_Problem_
Each line that holds the string "much" counts once. Say how many such lines the entries have, giving the number only.

-- Extracted entries follows --

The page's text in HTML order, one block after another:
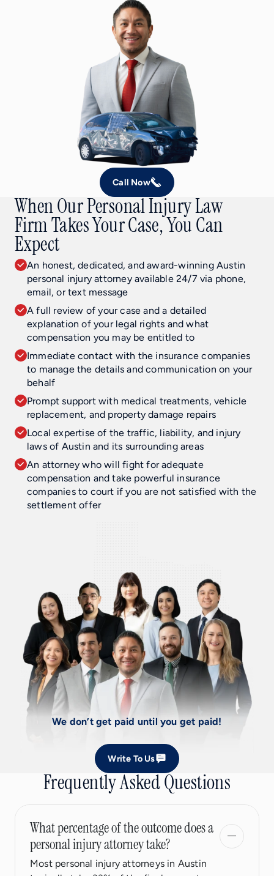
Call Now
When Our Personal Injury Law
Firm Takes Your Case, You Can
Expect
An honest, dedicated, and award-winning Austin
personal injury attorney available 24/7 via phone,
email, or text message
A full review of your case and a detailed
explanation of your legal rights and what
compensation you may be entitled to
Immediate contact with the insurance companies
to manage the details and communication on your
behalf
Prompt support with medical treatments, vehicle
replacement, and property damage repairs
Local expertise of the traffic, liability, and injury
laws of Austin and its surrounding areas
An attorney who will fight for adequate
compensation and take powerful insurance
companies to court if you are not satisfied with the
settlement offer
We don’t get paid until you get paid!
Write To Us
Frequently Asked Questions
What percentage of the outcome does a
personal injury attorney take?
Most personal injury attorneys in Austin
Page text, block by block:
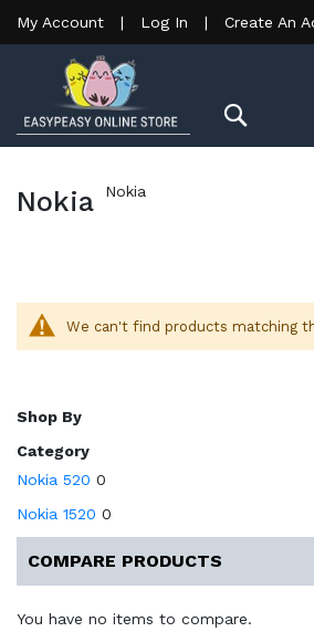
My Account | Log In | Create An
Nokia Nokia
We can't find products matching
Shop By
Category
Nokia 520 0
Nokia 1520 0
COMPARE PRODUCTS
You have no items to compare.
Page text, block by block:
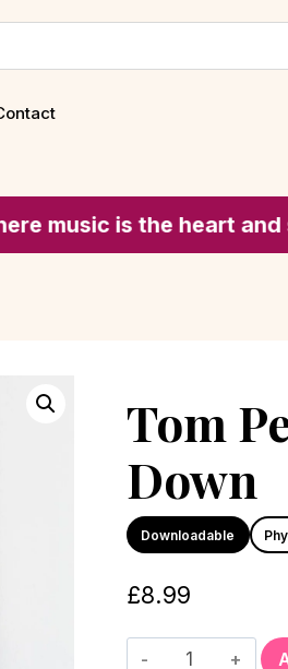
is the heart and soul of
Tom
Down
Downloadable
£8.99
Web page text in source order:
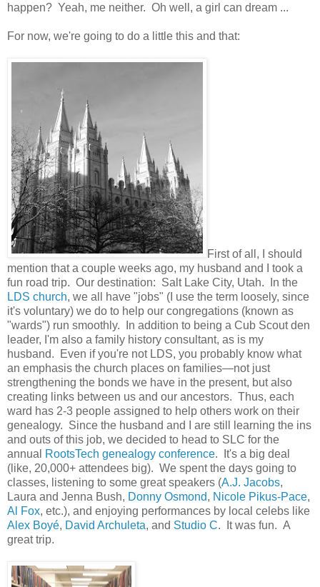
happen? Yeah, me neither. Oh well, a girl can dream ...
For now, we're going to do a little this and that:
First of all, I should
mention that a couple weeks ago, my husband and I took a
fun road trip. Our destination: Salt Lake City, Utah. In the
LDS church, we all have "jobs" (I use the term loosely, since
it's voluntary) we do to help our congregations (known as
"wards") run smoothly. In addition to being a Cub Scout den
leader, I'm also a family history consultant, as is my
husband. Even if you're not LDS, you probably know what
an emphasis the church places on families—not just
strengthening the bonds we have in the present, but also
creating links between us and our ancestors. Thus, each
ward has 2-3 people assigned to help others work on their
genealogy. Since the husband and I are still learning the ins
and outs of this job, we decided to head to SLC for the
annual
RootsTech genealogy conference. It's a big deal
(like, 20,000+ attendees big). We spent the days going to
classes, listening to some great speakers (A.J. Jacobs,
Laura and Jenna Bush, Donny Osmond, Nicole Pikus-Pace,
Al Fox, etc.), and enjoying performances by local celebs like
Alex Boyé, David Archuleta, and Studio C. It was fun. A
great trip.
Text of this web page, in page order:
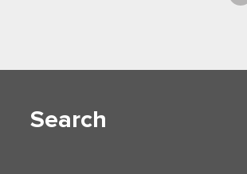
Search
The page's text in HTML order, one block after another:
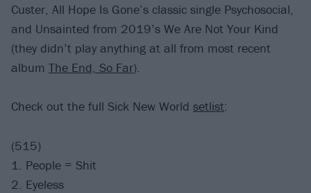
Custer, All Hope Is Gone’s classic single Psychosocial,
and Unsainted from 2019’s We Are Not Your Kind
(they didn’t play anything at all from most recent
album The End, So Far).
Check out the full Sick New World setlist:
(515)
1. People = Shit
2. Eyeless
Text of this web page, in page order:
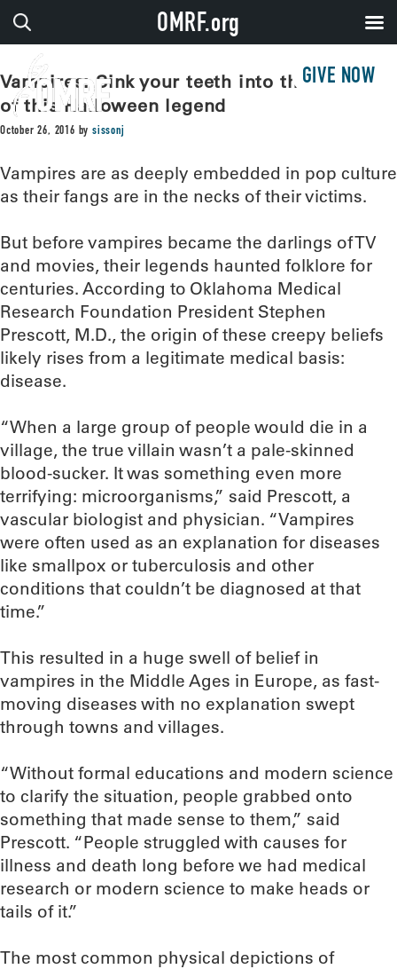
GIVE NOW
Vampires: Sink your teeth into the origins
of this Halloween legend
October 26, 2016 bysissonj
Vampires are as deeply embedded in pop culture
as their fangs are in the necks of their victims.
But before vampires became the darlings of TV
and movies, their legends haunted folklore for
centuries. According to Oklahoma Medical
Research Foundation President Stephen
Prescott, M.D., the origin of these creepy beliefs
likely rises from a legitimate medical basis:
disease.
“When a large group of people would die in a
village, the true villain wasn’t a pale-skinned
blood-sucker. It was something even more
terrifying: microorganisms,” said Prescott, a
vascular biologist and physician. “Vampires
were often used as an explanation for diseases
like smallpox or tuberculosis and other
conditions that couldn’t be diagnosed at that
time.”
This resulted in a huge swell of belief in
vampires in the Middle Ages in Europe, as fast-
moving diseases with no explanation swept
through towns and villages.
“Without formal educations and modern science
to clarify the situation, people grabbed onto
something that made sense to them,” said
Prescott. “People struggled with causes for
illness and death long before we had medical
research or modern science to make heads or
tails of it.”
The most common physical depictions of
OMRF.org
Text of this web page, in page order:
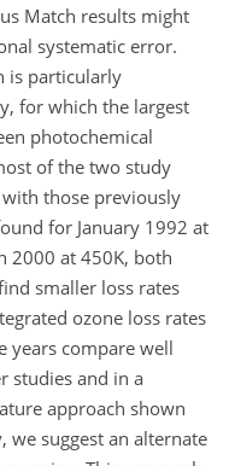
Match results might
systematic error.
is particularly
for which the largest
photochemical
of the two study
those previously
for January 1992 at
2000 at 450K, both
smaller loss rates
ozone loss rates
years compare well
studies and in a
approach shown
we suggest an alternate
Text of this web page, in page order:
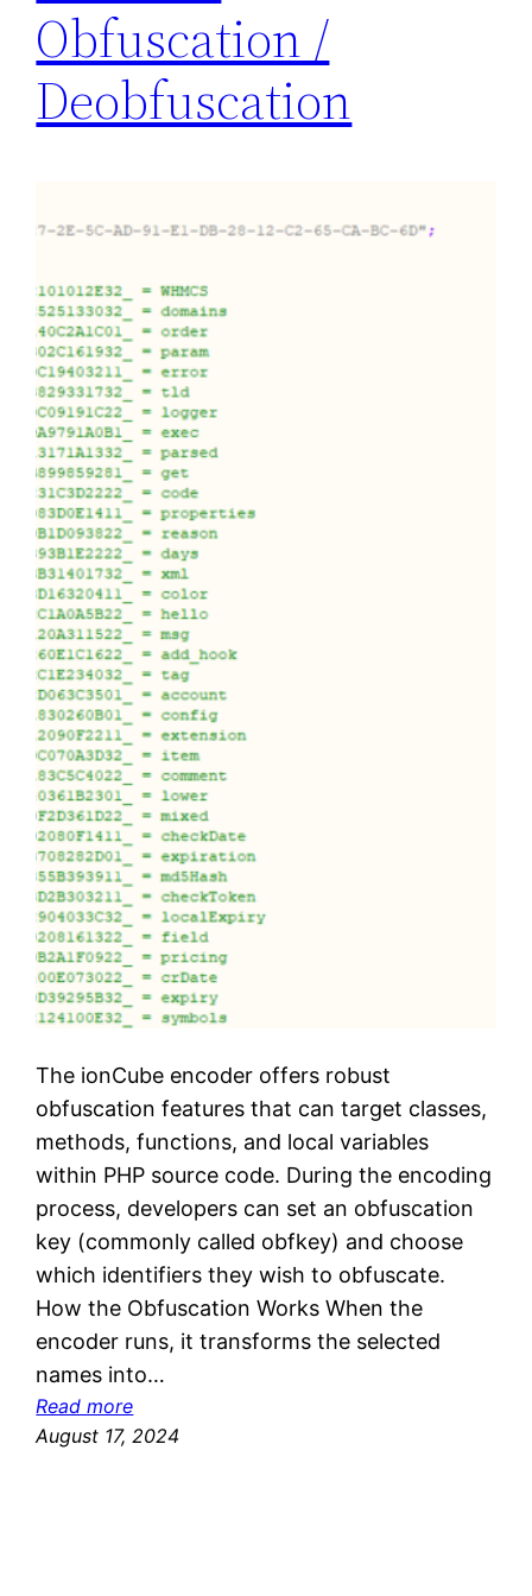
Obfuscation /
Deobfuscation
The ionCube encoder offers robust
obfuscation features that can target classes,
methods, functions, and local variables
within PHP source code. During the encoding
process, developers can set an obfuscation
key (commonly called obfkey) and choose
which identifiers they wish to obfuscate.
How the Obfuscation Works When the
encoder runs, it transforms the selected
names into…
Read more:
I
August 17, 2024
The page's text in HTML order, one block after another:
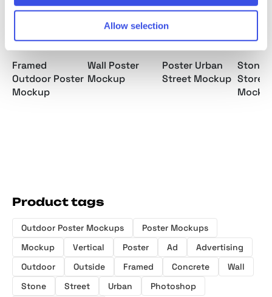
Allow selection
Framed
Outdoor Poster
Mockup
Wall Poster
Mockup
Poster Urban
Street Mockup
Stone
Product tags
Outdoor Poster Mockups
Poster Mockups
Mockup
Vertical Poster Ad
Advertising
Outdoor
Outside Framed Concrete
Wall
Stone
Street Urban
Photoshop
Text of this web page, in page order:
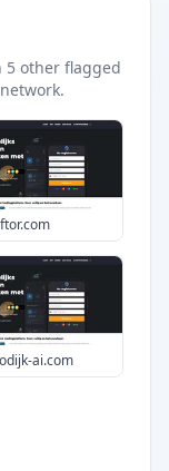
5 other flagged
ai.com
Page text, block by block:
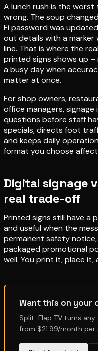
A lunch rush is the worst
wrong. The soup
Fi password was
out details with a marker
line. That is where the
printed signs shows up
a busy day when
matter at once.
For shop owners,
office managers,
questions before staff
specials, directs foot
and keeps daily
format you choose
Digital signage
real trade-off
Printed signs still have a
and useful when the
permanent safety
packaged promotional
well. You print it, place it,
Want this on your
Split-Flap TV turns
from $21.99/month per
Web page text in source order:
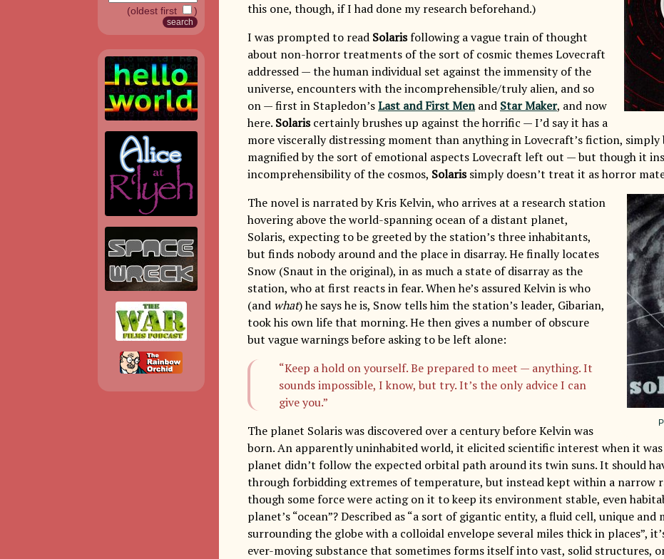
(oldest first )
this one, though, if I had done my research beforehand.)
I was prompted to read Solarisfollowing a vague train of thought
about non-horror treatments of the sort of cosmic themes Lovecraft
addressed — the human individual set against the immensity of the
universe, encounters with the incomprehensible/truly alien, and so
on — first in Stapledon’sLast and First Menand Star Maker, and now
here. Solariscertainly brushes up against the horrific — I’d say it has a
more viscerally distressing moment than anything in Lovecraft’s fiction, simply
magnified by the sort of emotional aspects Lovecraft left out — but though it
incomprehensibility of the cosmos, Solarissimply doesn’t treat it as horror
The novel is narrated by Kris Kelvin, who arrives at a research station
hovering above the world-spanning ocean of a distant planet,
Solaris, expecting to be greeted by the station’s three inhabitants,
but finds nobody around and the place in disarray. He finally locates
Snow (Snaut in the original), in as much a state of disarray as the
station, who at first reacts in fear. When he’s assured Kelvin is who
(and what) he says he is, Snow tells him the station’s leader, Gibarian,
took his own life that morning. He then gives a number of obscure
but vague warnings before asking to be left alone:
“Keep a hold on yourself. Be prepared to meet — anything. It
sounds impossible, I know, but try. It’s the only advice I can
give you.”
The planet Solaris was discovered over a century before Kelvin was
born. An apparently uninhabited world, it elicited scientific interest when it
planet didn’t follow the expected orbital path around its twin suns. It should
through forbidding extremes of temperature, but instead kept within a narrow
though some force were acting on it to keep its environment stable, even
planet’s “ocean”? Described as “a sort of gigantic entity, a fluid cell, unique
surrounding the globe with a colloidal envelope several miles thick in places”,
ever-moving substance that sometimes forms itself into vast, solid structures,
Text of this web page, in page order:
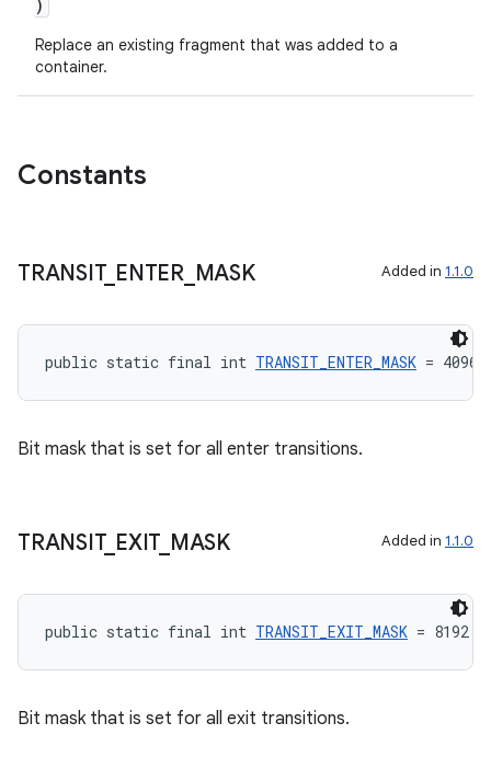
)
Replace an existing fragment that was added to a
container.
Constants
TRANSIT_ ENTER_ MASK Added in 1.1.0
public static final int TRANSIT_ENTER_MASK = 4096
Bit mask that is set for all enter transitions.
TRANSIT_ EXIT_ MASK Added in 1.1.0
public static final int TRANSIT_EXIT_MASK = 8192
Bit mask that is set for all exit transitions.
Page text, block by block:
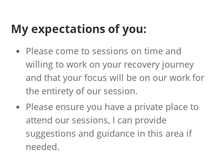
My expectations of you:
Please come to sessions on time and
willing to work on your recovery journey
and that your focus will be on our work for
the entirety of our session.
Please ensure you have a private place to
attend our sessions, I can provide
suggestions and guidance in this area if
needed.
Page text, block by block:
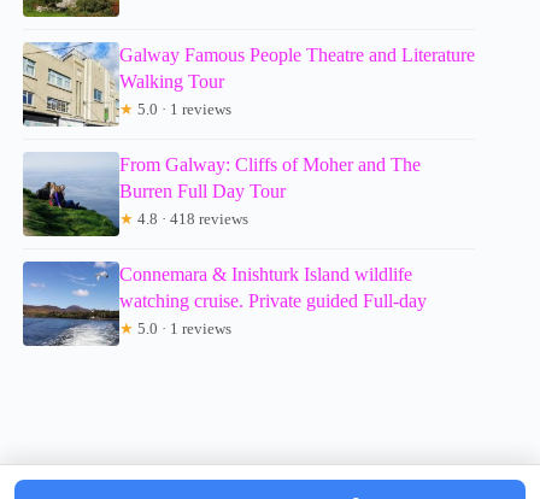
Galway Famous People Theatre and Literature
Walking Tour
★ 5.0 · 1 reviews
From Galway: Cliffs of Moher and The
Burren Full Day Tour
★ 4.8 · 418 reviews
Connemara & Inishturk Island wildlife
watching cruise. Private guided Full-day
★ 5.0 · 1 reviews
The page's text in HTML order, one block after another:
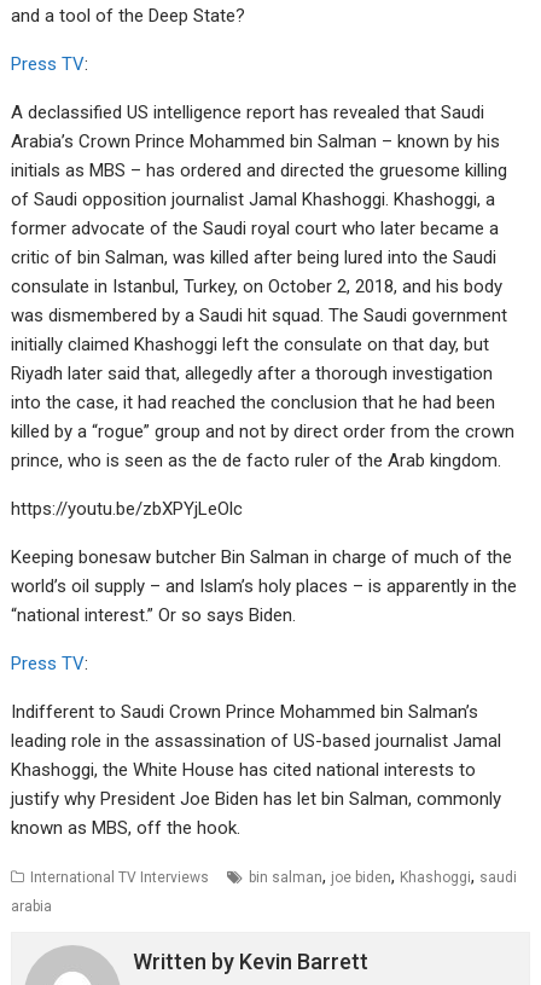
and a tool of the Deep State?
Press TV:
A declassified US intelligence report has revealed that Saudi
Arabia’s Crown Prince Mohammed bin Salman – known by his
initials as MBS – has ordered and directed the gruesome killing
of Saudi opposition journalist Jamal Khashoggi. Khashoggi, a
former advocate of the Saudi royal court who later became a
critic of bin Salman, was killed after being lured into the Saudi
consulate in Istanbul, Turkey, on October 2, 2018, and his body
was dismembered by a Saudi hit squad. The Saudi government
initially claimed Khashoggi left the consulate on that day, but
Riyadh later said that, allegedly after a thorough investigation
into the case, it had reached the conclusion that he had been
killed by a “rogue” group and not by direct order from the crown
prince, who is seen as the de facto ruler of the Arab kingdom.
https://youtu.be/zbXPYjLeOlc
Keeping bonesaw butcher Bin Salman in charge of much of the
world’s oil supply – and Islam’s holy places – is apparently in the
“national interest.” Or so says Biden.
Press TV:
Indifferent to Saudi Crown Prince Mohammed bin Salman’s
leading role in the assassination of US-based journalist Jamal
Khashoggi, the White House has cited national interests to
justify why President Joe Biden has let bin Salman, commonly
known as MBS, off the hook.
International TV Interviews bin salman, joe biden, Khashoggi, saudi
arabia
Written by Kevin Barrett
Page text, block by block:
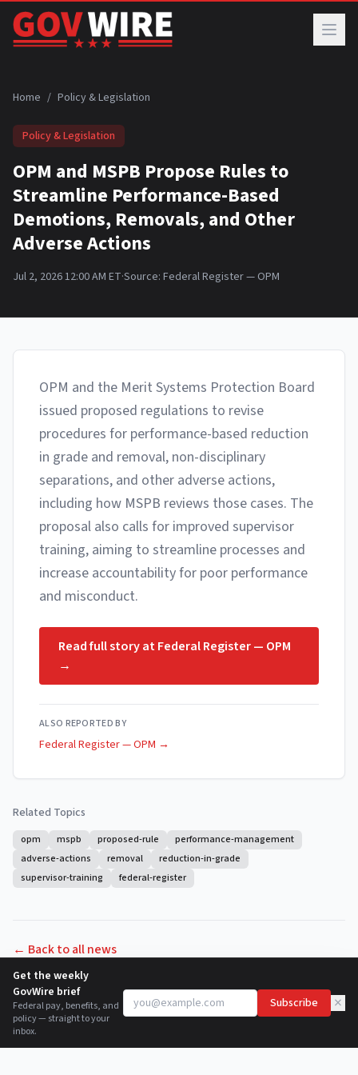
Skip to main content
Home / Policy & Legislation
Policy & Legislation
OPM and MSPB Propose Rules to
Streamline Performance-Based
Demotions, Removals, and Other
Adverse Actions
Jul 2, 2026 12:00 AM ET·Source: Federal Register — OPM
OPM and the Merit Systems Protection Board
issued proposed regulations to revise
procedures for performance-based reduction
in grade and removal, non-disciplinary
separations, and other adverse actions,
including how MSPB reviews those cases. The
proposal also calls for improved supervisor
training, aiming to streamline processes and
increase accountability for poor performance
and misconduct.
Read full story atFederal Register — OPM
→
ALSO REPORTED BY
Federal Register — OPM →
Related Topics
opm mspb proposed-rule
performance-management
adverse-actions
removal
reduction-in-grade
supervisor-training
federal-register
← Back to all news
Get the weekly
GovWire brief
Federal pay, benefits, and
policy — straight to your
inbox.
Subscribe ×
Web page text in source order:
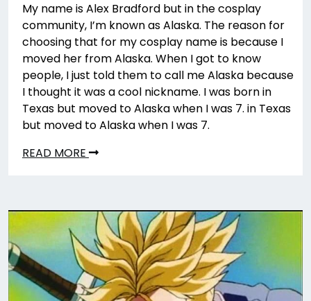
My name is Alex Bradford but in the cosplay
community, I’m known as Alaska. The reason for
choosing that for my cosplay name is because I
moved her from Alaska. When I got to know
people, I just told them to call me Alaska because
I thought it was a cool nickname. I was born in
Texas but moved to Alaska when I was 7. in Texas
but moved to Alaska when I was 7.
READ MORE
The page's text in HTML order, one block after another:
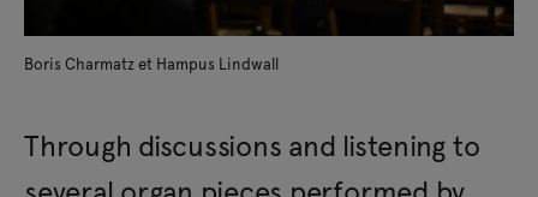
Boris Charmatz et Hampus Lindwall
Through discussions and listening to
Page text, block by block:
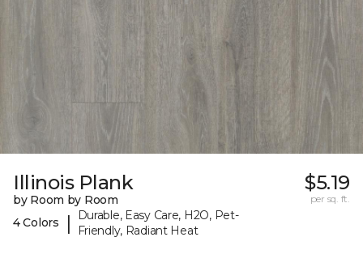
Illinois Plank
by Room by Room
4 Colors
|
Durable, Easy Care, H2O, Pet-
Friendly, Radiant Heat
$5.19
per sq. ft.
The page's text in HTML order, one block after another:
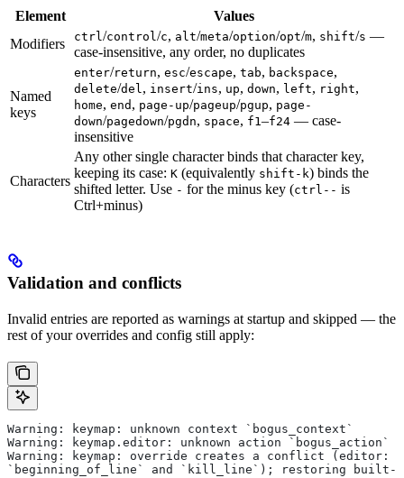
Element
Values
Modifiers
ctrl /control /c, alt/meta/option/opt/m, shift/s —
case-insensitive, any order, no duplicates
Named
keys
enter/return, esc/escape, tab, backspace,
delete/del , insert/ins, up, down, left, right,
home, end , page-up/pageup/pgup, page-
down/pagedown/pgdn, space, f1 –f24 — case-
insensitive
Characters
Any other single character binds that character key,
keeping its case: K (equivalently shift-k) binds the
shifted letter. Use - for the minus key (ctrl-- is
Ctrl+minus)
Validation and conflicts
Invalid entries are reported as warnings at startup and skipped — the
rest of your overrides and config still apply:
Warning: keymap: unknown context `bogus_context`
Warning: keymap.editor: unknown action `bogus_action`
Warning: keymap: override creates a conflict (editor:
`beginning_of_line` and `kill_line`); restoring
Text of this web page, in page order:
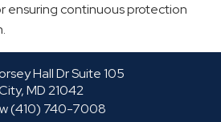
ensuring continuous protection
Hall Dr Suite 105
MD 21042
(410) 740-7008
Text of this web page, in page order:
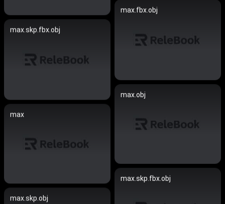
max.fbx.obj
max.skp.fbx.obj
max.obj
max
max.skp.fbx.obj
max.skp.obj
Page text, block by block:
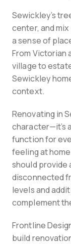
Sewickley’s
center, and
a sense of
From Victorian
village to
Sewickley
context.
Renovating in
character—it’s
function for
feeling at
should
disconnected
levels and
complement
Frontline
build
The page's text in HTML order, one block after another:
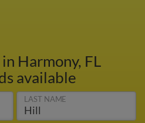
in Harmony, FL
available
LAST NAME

-- Extracted entries concluded --

_Result for this task_
2